Jacqueline y Marcelo


If you walk into Geraldine Mary Harmsworth Park in Southwark through the eastern entrance you will see on your right two araucaria araucana or 'monkey puzzle' trees.

The trees were planted in 2004 to commemorate Jacqueline Drouilly Yurich and her husband Marcelo Salinas Eytel, a young Chilean couple forcibly 'disappeared' in 1974 under Pinochet's dictatorship.

Here's their story alongside some poems and songs.
http://www.memoriaviva.com/English/victims/drouilly.html

And here's a video to tell their story and remember them by.
Marcelo y Jacqueline - Disappeared in Chile - Part 1
Marcelo y Jacqueline - Disappeared in Chile - Part 2


Jacqueline y Marcelo.



Sunday, 26 October 2014

LIP 26th Annual Exhibition

The LIP 26th Annual Exhibition organised by the London Independent Photography community opened this week at the Embassy Tea Gallery on Union Street, a short hop along from the Jerwood Gallery here in London. The space itself, although underground, is a huge improvement on last year's cramped gallery up town. 

There is a selection process for the exhibition, but no theme other than "your best work from the year", which does result in a somewhat overall lack of focus, but there is work to be enjoyed, and here's some of the the work I personally found interesting.

The show is on until the 2 November http://www.londonphotography.org.uk/exhibitions/LIP26Annual/



Geoff Titley - Postcard From Another Place No 2 (Penshurst)
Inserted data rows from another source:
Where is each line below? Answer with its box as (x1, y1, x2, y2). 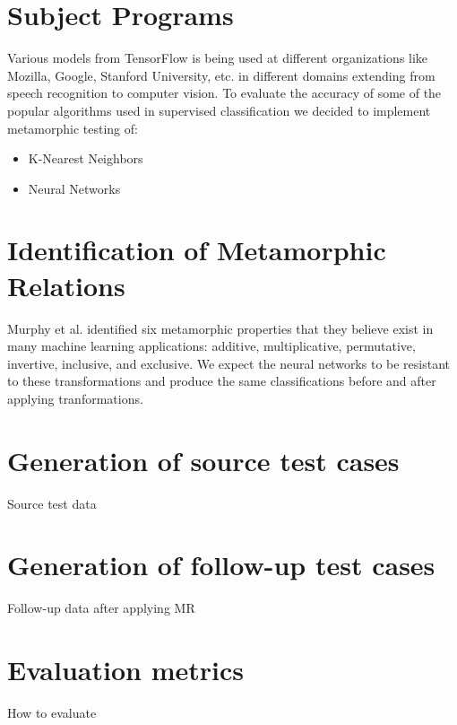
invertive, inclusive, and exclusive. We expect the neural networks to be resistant (7, 354, 451, 372)
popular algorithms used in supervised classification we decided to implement (7, 100, 431, 119)
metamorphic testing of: (7, 118, 138, 137)
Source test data (7, 494, 97, 512)
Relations (7, 266, 125, 303)
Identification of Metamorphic (7, 231, 386, 268)
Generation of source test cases (7, 441, 400, 478)
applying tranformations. (7, 389, 143, 407)
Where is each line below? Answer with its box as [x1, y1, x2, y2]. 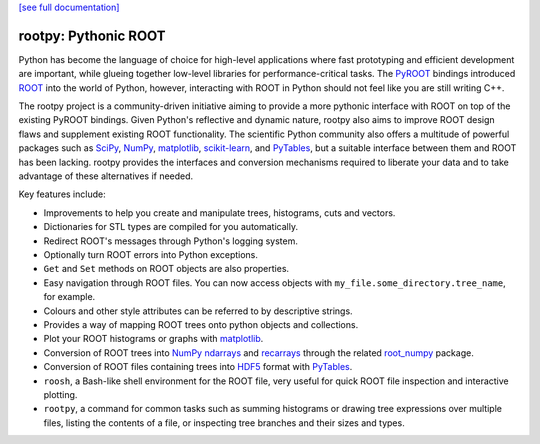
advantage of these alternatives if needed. [18, 170, 194, 182]
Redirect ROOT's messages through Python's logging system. [43, 235, 299, 247]
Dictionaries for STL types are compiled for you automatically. [43, 221, 299, 233]
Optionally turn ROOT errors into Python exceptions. [43, 248, 259, 260]
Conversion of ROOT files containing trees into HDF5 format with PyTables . [43, 361, 353, 373]
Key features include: [18, 188, 106, 200]
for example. [43, 291, 96, 303]
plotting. [43, 388, 78, 400]
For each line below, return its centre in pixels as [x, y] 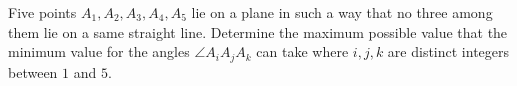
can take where [302, 51]
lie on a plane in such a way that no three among [342, 12]
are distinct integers [448, 51]
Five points [42, 12]
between [33, 71]
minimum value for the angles [99, 51]
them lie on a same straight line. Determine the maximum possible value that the [258, 31]
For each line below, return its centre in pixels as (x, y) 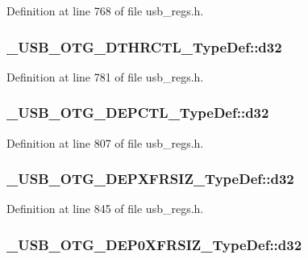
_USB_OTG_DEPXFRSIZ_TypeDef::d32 (150, 179)
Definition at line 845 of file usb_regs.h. (105, 209)
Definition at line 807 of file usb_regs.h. (105, 142)
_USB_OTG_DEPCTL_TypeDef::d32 (138, 113)
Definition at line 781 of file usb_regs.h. (105, 76)
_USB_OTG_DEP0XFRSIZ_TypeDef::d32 (154, 244)
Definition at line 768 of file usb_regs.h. (105, 10)
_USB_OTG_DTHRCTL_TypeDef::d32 (144, 46)
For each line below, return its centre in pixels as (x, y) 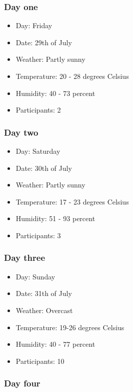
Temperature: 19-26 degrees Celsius (70, 327)
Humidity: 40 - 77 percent (55, 344)
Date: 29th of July (44, 42)
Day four (22, 383)
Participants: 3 (38, 235)
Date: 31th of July (44, 293)
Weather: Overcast (44, 310)
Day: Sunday (35, 276)
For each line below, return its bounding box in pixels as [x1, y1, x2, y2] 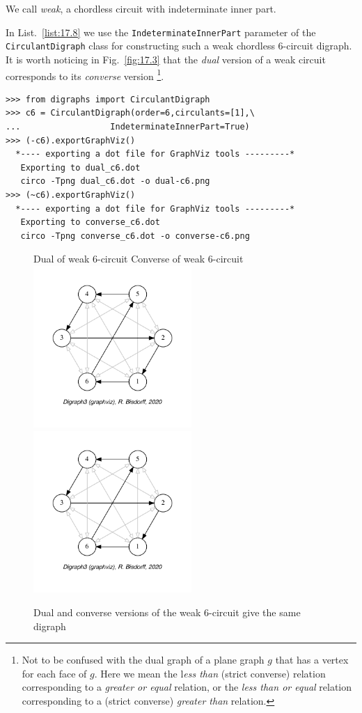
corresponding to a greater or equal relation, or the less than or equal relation [22, 680, 352, 694]
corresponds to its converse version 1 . [6, 66, 164, 83]
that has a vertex [275, 652, 349, 667]
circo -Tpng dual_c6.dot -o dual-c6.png [20, 176, 210, 187]
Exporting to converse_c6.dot [20, 217, 160, 228]
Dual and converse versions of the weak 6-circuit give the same [33, 605, 301, 620]
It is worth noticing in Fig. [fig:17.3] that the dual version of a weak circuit [6, 52, 326, 66]
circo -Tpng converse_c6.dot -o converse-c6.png [20, 230, 250, 241]
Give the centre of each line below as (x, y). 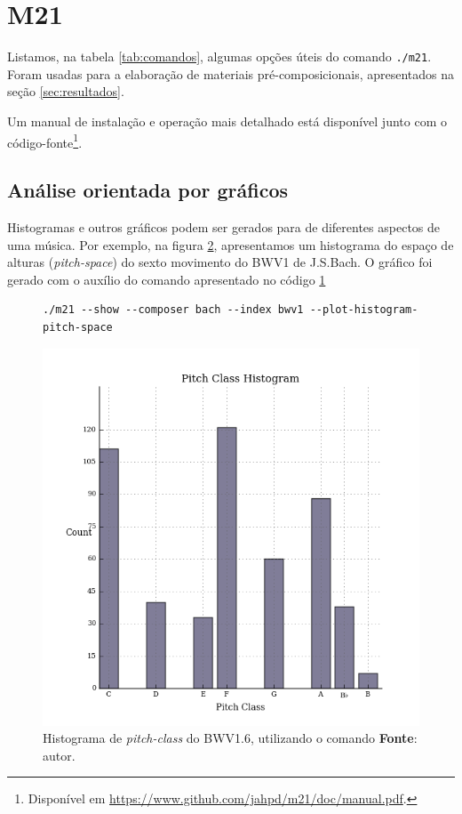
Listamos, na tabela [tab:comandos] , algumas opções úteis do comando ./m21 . (219, 56)
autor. (59, 755)
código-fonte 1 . (45, 141)
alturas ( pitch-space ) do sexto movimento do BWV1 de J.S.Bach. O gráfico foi (220, 262)
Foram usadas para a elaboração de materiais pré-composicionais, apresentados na (231, 73)
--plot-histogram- (364, 310)
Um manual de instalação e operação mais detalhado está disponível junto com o (227, 121)
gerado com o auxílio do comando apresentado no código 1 (167, 279)
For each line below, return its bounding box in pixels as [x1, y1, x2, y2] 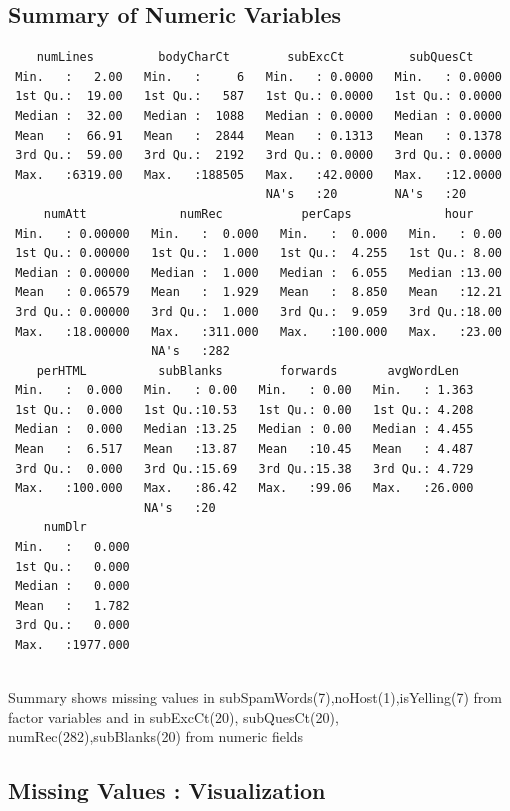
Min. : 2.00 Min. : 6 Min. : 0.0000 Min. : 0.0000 [15, 69, 502, 84]
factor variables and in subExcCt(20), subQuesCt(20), [8, 706, 339, 727]
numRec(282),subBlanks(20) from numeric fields [8, 726, 304, 747]
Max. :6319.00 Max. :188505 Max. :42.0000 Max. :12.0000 [15, 167, 502, 182]
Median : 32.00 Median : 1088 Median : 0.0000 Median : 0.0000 [15, 108, 502, 123]
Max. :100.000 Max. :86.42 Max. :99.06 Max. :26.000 [15, 481, 474, 496]
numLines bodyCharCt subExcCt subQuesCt [36, 50, 474, 65]
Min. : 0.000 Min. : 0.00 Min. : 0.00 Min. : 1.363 [15, 383, 474, 398]
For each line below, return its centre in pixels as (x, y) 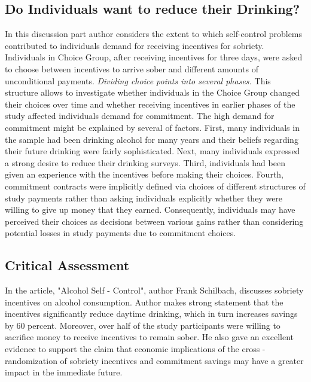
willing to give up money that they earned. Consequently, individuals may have (150, 210)
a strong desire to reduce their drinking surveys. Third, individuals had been (145, 162)
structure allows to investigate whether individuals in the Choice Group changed (152, 92)
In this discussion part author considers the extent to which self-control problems (154, 34)
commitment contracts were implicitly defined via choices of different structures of (155, 186)
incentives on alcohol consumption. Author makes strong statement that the (144, 302)
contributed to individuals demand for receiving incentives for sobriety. (135, 45)
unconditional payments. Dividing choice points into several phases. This (138, 80)
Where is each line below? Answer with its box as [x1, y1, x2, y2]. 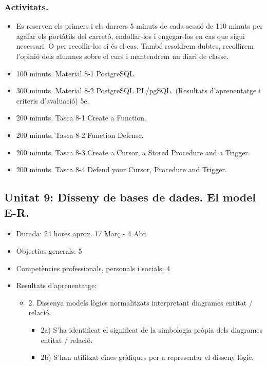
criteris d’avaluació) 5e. [16, 95, 89, 106]
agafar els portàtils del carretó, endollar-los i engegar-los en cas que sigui [16, 30, 245, 41]
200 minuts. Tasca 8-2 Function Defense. [16, 129, 144, 140]
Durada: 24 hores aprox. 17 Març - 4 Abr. [16, 228, 148, 239]
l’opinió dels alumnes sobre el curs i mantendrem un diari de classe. [16, 51, 229, 61]
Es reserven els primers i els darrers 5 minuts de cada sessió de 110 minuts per [16, 21, 263, 31]
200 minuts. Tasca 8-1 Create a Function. [16, 112, 146, 123]
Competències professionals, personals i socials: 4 [16, 262, 170, 273]
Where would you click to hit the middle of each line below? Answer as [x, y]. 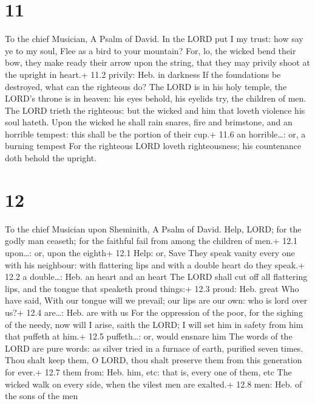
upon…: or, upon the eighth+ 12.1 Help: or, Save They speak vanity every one [150, 252]
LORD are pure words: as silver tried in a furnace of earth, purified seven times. [154, 348]
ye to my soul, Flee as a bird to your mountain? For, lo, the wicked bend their [151, 50]
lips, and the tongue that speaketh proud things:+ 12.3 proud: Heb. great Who [152, 288]
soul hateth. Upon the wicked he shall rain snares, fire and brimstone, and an [149, 122]
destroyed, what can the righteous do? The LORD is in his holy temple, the [146, 86]
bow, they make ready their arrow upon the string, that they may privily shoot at [157, 62]
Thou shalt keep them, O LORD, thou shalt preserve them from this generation [154, 360]
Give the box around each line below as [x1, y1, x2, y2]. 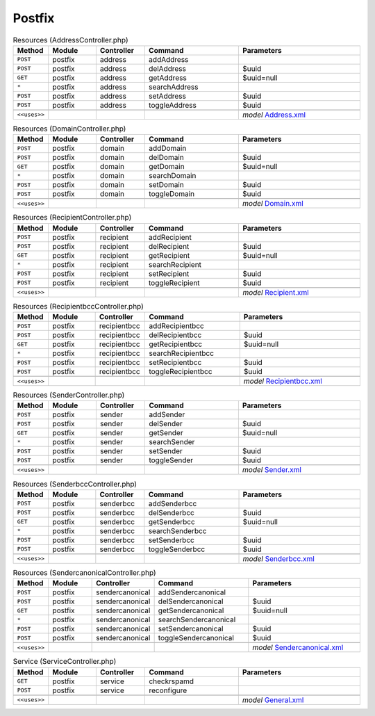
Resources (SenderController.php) [12, 390, 125, 400]
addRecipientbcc [149, 321, 204, 331]
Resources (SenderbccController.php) [12, 479, 137, 489]
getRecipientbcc [149, 339, 203, 349]
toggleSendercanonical [158, 633, 234, 643]
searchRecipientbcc [149, 348, 215, 358]
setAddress [148, 91, 187, 101]
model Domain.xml [242, 199, 303, 209]
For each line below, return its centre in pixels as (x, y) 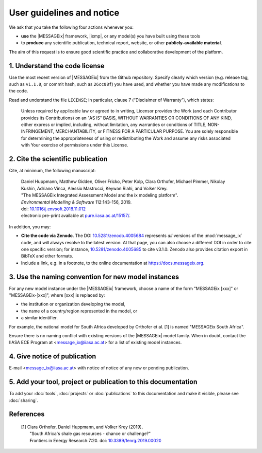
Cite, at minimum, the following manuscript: (52, 171)
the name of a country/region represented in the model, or (79, 311)
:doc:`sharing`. (24, 400)
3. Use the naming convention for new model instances (94, 277)
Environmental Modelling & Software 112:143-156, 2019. (76, 202)
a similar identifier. (40, 318)
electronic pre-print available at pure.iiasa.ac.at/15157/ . (76, 216)
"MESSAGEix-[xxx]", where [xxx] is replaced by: (57, 295)
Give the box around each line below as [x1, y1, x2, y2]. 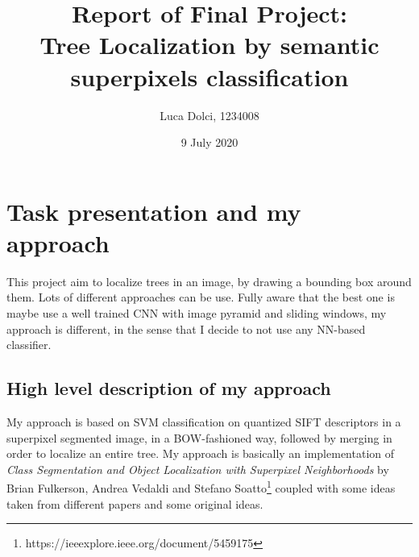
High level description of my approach [6, 376, 331, 401]
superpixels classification [70, 60, 349, 93]
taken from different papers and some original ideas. [6, 495, 263, 512]
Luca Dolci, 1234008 [160, 106, 259, 123]
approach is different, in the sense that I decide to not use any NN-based [6, 320, 366, 337]
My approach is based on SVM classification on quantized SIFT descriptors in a [6, 413, 401, 430]
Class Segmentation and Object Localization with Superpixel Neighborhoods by [6, 460, 389, 477]
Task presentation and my [6, 194, 301, 227]
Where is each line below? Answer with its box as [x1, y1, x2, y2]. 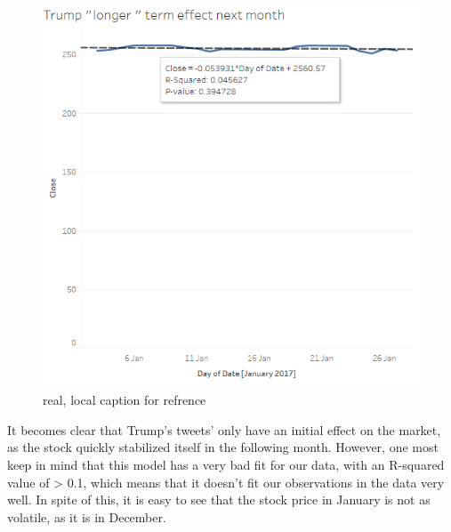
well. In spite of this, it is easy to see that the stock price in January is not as [7, 490, 431, 509]
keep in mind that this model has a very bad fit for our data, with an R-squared [7, 455, 445, 473]
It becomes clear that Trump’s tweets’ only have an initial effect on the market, [7, 420, 441, 439]
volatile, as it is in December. [7, 507, 166, 526]
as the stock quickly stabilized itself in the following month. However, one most [7, 438, 439, 456]
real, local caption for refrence [43, 391, 206, 409]
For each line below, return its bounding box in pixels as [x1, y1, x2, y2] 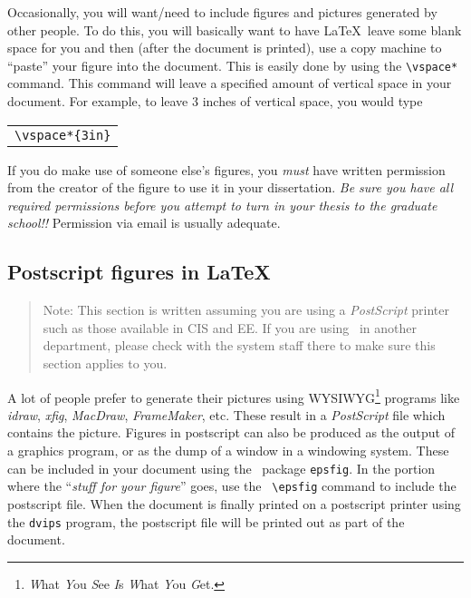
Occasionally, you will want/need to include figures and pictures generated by [7, 3, 437, 21]
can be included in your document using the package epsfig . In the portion [7, 458, 436, 477]
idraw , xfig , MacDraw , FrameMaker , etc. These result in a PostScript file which [7, 405, 446, 424]
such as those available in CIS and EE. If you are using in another [43, 318, 418, 337]
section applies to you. [43, 353, 168, 372]
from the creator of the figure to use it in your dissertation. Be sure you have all [7, 178, 454, 197]
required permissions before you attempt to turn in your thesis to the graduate [7, 195, 437, 214]
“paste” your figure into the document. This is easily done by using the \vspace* [7, 55, 458, 74]
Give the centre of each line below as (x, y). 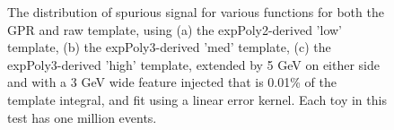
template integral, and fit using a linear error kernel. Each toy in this (197, 99)
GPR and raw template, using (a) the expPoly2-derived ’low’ (175, 29)
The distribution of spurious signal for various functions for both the (196, 12)
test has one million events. (82, 117)
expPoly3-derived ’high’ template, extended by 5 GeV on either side (194, 64)
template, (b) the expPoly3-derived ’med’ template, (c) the (169, 47)
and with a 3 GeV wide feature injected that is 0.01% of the (172, 82)
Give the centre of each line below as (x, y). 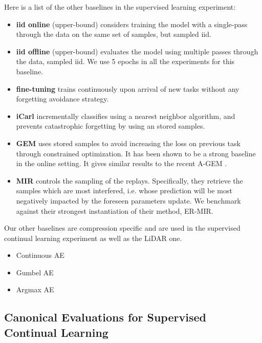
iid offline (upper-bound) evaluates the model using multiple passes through (137, 51)
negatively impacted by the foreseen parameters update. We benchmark (128, 200)
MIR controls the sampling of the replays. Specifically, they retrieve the (129, 180)
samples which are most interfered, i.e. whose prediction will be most (124, 190)
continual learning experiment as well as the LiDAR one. (93, 238)
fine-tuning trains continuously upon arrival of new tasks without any (128, 88)
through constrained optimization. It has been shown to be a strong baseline (136, 153)
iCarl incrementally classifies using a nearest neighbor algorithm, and (126, 116)
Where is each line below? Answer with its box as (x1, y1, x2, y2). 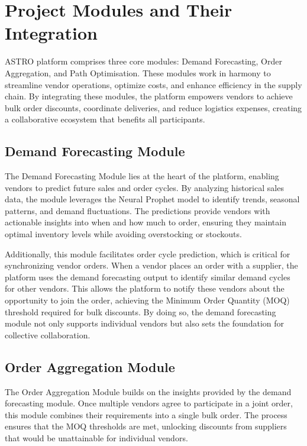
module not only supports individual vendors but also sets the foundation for (5, 317, 284, 329)
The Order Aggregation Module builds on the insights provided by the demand (5, 385, 292, 397)
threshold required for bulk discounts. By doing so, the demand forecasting (5, 305, 276, 318)
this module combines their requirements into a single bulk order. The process (5, 408, 287, 421)
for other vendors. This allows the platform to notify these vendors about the (5, 282, 285, 295)
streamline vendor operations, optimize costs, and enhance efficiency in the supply (5, 78, 302, 91)
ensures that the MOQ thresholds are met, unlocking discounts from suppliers (5, 420, 287, 432)
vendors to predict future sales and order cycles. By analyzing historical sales (5, 181, 284, 193)
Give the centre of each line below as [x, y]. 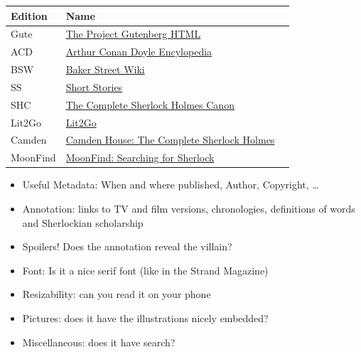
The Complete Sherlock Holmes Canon [150, 104]
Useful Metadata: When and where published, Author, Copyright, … [171, 185]
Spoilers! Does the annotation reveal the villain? [127, 246]
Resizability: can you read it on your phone [117, 294]
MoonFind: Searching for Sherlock [140, 158]
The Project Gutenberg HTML [133, 34]
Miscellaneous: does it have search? [99, 342]
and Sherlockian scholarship [83, 222]
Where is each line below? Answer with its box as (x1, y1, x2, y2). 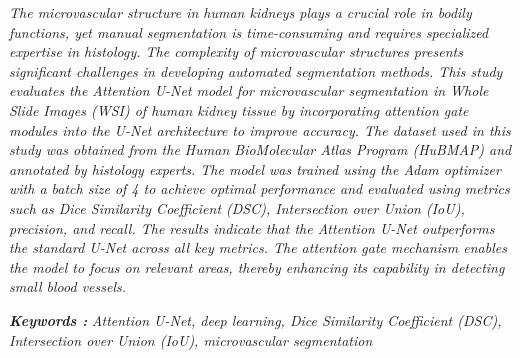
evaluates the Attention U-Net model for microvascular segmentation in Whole (9, 80, 489, 101)
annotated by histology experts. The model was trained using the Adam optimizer (9, 158, 501, 179)
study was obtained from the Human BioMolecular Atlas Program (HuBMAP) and (9, 139, 512, 160)
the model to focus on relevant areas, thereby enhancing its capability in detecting (9, 256, 505, 277)
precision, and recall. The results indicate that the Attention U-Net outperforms (9, 217, 495, 238)
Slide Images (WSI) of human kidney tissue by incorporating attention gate (9, 99, 469, 120)
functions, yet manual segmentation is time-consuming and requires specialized (9, 21, 489, 42)
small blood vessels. (9, 276, 127, 297)
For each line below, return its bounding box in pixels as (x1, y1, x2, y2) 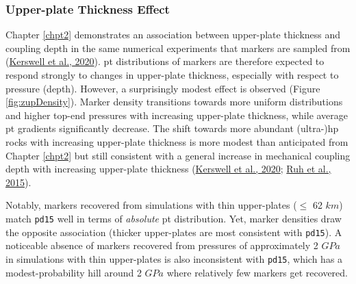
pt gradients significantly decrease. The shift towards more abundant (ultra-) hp (5, 121, 339, 135)
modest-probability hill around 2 (5, 265, 142, 279)
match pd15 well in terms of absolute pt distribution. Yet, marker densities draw (5, 211, 342, 225)
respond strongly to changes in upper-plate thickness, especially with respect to (5, 68, 339, 81)
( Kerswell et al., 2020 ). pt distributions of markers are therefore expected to (5, 54, 325, 68)
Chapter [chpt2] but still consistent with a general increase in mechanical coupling (5, 148, 351, 162)
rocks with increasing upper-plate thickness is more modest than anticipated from (5, 134, 348, 149)
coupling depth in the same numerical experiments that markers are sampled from (5, 40, 351, 55)
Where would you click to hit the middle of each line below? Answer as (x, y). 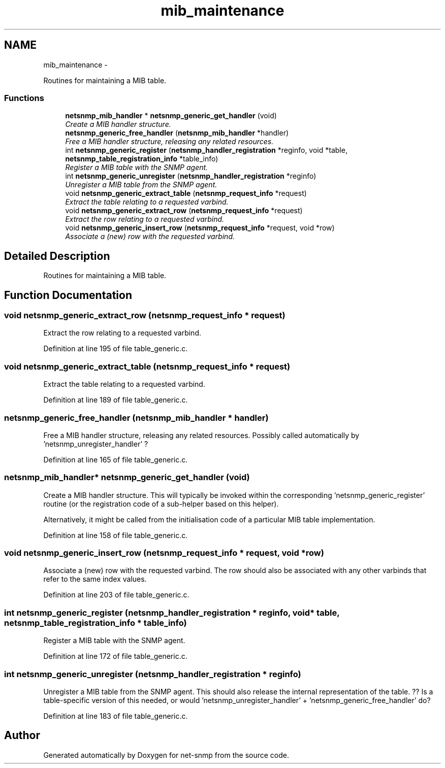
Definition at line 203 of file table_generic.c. (116, 595)
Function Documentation (68, 295)
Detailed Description (57, 256)
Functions (24, 98)
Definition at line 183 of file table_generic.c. (116, 716)
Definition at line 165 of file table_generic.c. (116, 459)
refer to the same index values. (95, 579)
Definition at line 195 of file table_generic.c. (116, 349)
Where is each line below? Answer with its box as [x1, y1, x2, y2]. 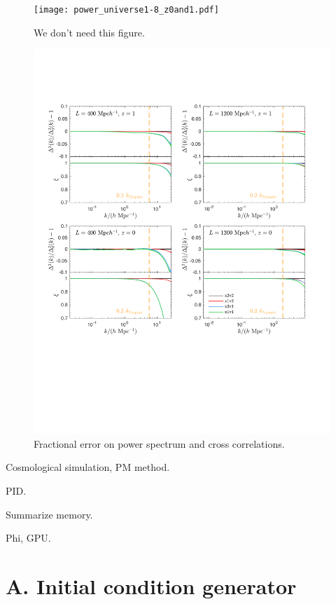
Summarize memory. [6, 507, 93, 521]
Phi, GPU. [6, 530, 51, 545]
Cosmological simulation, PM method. [6, 460, 170, 474]
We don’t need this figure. [34, 25, 145, 39]
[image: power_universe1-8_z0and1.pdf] [34, 5, 219, 15]
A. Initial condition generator [6, 571, 297, 600]
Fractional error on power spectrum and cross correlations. [34, 436, 285, 451]
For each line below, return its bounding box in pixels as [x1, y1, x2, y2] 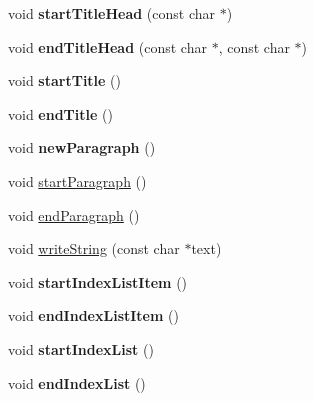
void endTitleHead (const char [8, 36, 207, 57]
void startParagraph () [8, 170, 147, 191]
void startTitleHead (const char [8, 3, 216, 23]
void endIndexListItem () [8, 305, 179, 326]
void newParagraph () [8, 137, 156, 158]
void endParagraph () [8, 204, 140, 225]
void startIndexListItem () [8, 271, 188, 292]
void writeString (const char [8, 238, 180, 259]
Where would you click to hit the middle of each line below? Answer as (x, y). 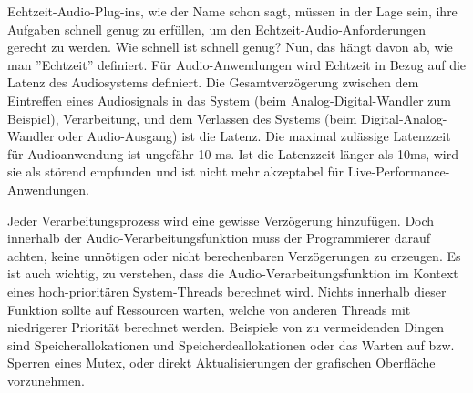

Tom Gifford - Elephant and Castle



Brigitte Flock - Thames Estuary



Tiffany Jones - Untitled, Rochester



Behzad  Sharouz - Mist Over River Thames

Sunday, 19 October 2014

one of three –The Scratch Orchestra review in The Wire


The other week three people got in touch about using my photographs for three quite different purposes. Here's the first one, in this month's Wire magazine review of a performance by The Scratch Orchestra. I took a whole heap of photographs of the event,  https://flic.kr/s/aHsjZgASke  and I like the one The Wire chose to use. I also like seeing my work in a magazine! It's a good review from Phil England and I think they're planning on another performance sometime soon at Cafe Otto. 



Tuesday, 23 September 2014

Whilst analogue might enhance the photographer's process where's the importance for the viewer?

One hundred and twenty six days have past since I posted here, and since then spring has turned to summer which turned to autumn.

A week or so back I went to the London Analogue Festival, an exhibition 'promoting analogue technology and its use in art' – and didn't really get it. While I could imagine that the photographers might have enjoyed their analogue processes I couldn't see what difference it made to me, the punter, looking at the prints on the wall. As a relic it doesn't work. But wait, might I feel different about a Polaroid? A truly original artefact? Maybe, just a bit – but really it's the photograph itself which intrigues me and not the process of its making.

A week ago I decide enough is enough, I can no longer stand pecking away at the computer keyboard with two fingers – I am going to learn to touch type. And so now I'm just breaking the 10wpm barrier. Not quite sure if that has anything to do with it, but it might – this was all typed with hands in the correct position, a finger for each key and no peeking.

And finally here's a photograph I made recently – taken on an iPhone, a Hasselblad or maybe neither....











Tuesday, 20 May 2014

ESTATE OF MIND – the book


I can't quite believe that I've finished it, but here it is: Estate of Mind – the book. I'm pleased with it. 32 photographs and over 3000 (yep that's three thousand) words by the writer Christopher Jones.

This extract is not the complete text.